* [Assigned task] This task calls for the lines below starting at the one containing "Where would you" and ending at the one containing "Use pip to install the warble package.", repeated exactly with both ends kept and pictures left out.

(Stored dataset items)
+ + + +
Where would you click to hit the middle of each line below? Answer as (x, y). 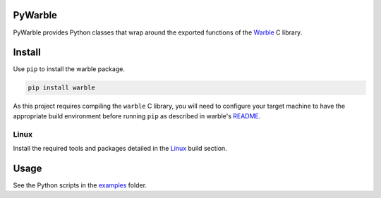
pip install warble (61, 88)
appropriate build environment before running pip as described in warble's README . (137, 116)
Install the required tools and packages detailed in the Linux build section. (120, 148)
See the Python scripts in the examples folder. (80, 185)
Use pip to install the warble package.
+ + + +
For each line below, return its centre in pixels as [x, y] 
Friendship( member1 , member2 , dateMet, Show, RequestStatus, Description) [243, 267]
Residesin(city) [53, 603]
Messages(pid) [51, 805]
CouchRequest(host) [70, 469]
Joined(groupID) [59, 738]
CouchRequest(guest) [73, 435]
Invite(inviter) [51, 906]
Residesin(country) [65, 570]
+ + + +
* [Response to the task]
Where would you click to hit the middle of each line below? Answer as (x, y). 
pip install warble (61, 88)
appropriate build environment before running pip as described in warble's README . (137, 116)
Install the required tools and packages detailed in the Linux build section. (120, 148)
See the Python scripts in the examples folder. (80, 185)
Use pip to install the warble package.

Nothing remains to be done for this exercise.